# Exercise goal:
Within the entries below, find the portion that opens with the line containing "Where is each" and closes with the line containing "University, [244, 196]". Retype that portion exactly and only.

[Records for this task]

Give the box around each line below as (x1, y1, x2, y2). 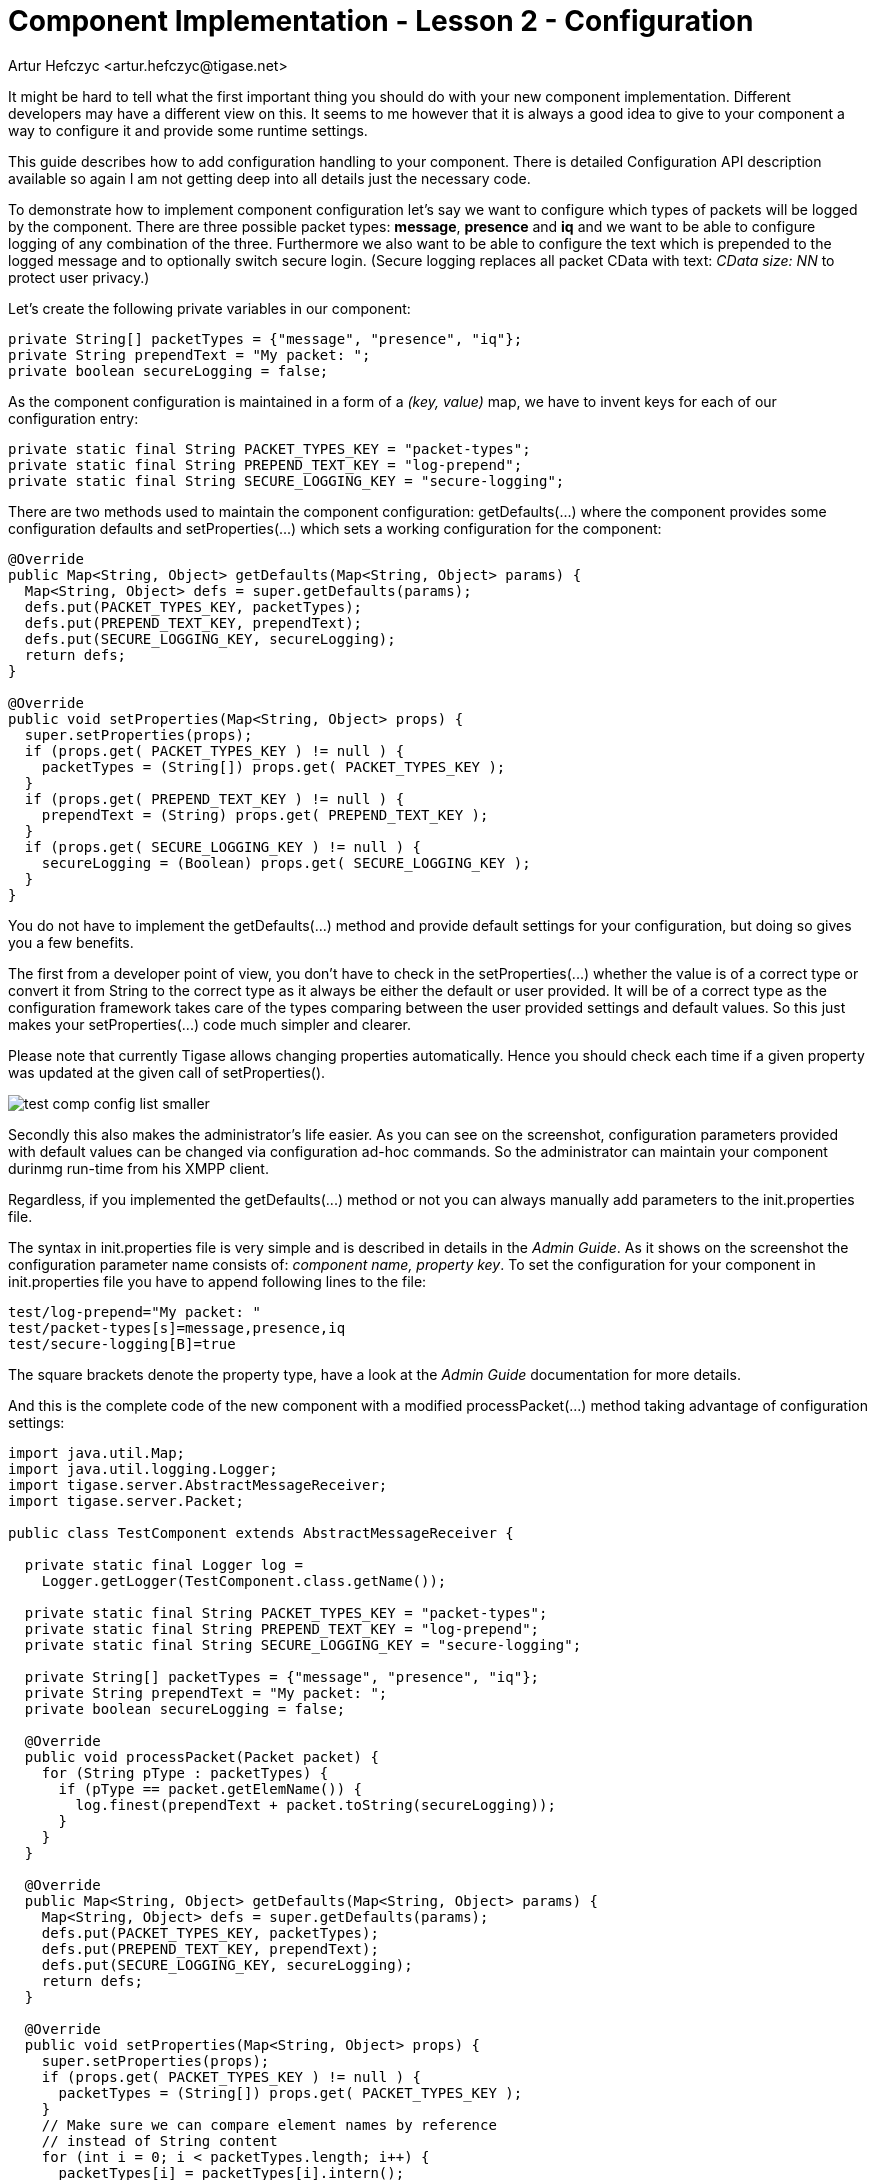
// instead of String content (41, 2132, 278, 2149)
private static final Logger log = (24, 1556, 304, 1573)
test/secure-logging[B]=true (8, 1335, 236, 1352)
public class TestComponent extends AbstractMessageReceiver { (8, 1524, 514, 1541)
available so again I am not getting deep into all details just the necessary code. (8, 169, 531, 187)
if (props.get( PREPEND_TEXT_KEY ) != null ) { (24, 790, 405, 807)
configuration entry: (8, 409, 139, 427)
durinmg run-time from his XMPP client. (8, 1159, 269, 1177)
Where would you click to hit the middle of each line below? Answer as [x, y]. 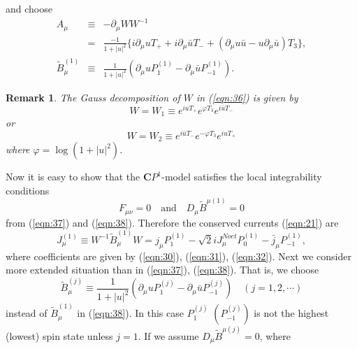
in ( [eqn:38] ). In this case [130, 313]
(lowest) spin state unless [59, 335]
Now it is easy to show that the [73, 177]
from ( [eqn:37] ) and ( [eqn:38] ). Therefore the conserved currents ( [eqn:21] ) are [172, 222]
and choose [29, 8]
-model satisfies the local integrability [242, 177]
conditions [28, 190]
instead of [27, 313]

[/Records for this task]
[Records for this task]

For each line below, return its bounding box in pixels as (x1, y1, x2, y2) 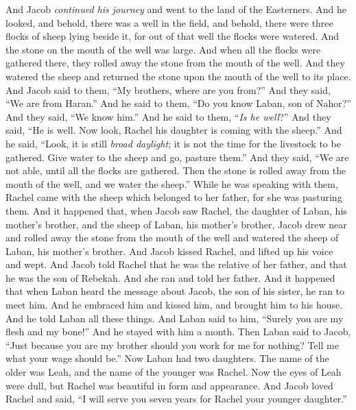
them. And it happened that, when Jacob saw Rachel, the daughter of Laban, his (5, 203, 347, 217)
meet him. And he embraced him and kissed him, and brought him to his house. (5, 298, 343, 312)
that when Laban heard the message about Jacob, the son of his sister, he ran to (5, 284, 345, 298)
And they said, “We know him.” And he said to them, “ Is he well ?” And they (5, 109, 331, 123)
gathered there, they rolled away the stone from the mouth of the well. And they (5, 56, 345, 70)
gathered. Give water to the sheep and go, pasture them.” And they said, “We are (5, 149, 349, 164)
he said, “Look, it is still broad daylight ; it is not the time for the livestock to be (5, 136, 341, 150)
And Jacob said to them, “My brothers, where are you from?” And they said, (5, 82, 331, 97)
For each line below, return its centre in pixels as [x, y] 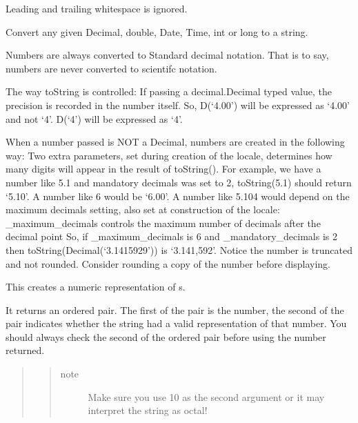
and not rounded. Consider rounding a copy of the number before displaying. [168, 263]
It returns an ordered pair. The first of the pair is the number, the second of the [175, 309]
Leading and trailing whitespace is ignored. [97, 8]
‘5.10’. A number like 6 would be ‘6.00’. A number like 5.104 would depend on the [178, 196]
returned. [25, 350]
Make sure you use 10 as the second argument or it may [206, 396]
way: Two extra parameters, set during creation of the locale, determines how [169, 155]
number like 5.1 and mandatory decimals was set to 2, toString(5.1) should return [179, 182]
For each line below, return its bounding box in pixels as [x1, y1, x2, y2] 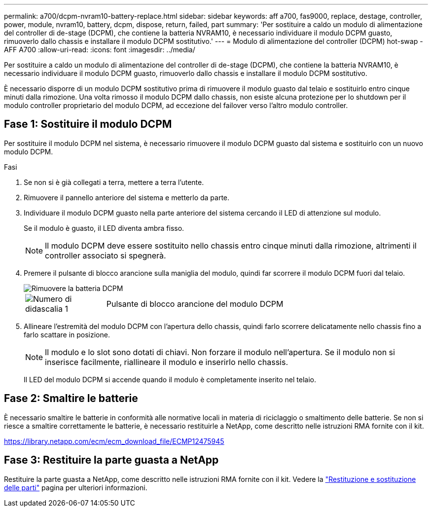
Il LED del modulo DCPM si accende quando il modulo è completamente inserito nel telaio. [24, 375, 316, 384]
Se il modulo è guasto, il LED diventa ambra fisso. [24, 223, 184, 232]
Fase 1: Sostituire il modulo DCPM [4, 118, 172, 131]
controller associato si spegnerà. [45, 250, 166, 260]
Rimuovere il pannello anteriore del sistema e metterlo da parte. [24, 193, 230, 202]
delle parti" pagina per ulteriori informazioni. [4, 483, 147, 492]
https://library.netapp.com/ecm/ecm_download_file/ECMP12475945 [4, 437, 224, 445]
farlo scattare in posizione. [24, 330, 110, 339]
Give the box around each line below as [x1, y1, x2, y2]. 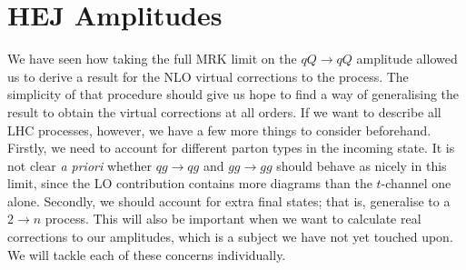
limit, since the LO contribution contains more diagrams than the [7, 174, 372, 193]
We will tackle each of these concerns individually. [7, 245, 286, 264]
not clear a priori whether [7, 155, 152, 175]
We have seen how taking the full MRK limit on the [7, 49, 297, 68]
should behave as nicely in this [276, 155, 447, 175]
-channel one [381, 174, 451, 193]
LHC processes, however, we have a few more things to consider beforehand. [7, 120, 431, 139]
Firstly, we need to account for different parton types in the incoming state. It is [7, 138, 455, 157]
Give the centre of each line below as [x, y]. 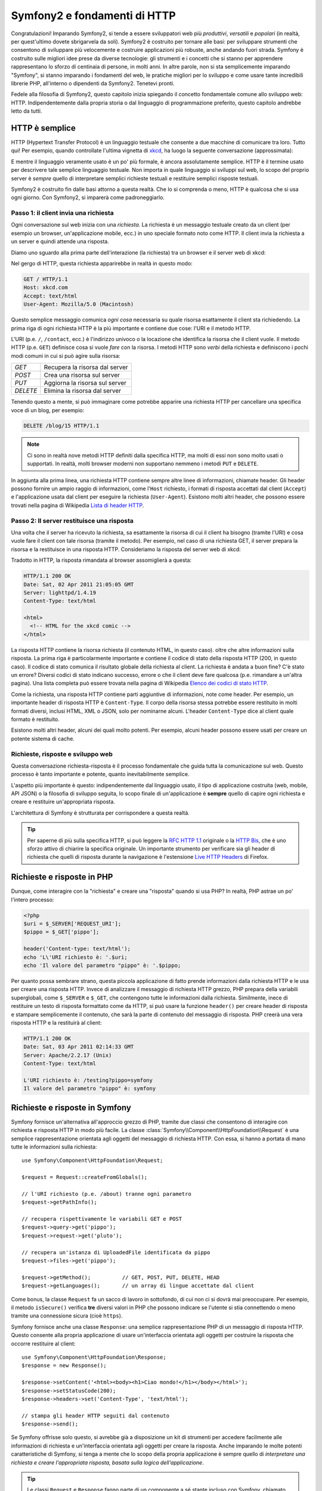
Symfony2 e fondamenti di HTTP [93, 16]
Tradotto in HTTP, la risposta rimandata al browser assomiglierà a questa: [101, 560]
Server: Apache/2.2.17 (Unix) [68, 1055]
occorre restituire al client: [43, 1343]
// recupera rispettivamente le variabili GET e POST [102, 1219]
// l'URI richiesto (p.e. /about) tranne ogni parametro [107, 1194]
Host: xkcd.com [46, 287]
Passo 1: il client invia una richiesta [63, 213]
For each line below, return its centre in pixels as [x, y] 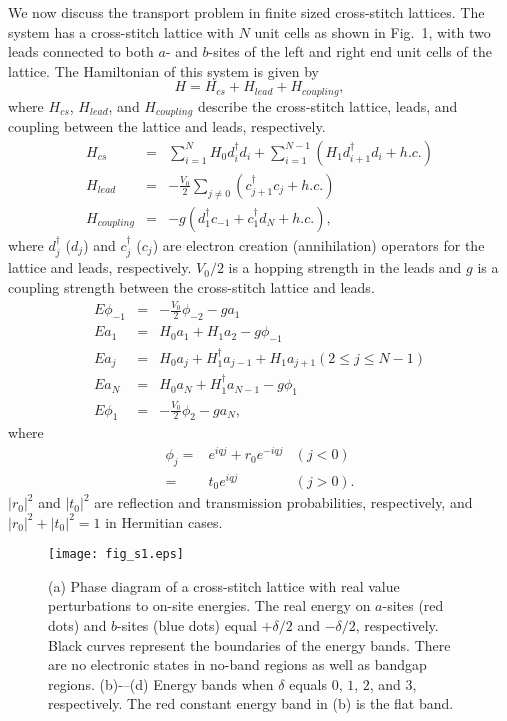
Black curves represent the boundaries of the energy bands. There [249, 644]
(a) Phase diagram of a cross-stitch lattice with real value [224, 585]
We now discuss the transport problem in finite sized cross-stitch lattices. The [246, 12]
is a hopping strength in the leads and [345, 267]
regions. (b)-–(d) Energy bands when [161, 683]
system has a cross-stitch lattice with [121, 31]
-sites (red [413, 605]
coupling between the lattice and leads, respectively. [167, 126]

[/Records for this task]
[Records for this task]

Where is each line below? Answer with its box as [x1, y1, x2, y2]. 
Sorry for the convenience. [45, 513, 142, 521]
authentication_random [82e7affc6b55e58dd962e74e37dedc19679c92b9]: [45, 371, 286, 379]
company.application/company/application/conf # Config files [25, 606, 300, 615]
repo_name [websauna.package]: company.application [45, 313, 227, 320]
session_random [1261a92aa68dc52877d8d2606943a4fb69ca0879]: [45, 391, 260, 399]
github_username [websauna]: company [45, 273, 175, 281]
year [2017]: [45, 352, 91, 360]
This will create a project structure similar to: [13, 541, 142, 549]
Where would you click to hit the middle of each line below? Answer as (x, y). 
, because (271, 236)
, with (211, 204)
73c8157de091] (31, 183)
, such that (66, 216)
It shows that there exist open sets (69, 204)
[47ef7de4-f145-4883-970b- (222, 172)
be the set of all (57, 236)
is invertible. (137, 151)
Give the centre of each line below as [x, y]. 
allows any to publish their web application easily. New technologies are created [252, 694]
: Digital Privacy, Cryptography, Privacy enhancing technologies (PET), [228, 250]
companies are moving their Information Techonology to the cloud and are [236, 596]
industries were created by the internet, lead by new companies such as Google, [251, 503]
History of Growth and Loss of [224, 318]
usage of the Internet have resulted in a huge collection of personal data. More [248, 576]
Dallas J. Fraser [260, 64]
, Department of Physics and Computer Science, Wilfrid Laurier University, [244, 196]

[/Records for this task]

# Your solution:
Where is each line below? Answer with its box as [x1, y1, x2, y2]. 
Sorry for the convenience. [45, 513, 142, 521]
authentication_random [82e7affc6b55e58dd962e74e37dedc19679c92b9]: [45, 371, 286, 379]
company.application/company/application/conf # Config files [25, 606, 300, 615]
repo_name [websauna.package]: company.application [45, 313, 227, 320]
session_random [1261a92aa68dc52877d8d2606943a4fb69ca0879]: [45, 391, 260, 399]
github_username [websauna]: company [45, 273, 175, 281]
year [2017]: [45, 352, 91, 360]
This will create a project structure similar to: [13, 541, 142, 549]
Where would you click to hit the middle of each line below? Answer as (x, y). 
, because (271, 236)
, with (211, 204)
73c8157de091] (31, 183)
, such that (66, 216)
It shows that there exist open sets (69, 204)
[47ef7de4-f145-4883-970b- (222, 172)
be the set of all (57, 236)
is invertible. (137, 151)
Give the centre of each line below as [x, y]. 
allows any to publish their web application easily. New technologies are created [252, 694]
: Digital Privacy, Cryptography, Privacy enhancing technologies (PET), [228, 250]
companies are moving their Information Techonology to the cloud and are [236, 596]
industries were created by the internet, lead by new companies such as Google, [251, 503]
History of Growth and Loss of [224, 318]
usage of the Internet have resulted in a huge collection of personal data. More [248, 576]
Dallas J. Fraser [260, 64]
, Department of Physics and Computer Science, Wilfrid Laurier University, [244, 196]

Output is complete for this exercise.